Ellen Guppy is the reluctant heroine of Ethel Wilson’s final novel, Love and Salt Water. Saddened by a painful childhood, Ellen has adopted a skeptical independence and learned too well to hold her heart in reserve. But, as the novel unfolds, Ellen undergoes something of a sea-change; learning to accept love along with the sorrow that is rarely far from love.
First published in 1956, Love and Salt Water is a mature and, at times, disturbing synthesis of Ethel Wilson’s major themes: the independence of human lives, the strange alchemy of chance, and the healing illumination of love.
Ethel Davis Wilson was a Canadian writer of short stories and novels.

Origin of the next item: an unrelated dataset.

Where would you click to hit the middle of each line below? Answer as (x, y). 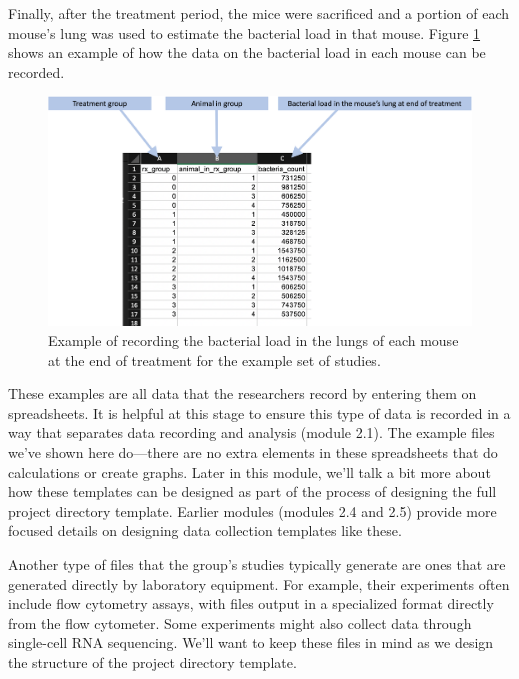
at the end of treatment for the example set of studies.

Born in Port Elizabeth, South Africa, she moved to England in 1890 following the death of her mother. In 1898, after the death of her father, she was taken to live with her maternal grandmother in Vancouver, British Columbia. She received her teacher's certificate in 1907, and for thirteen years taught in Vancouver elementary schools.
In 1921 she married Wallace Wilson, President of the Canadian Medical Association and professor of medical ethics at the University of British Columbia.
Wilson is well known as one of the first Canadian writers to truly capture the beauty of British Colombia. She wrote often of places in BC that were important to her and was able to detail the ruggedness and magic of the landscape.
The Ethel Wilson Fiction Prize, British Columbia's top fiction award, was created in 1985, commemorating Wilson's achievements.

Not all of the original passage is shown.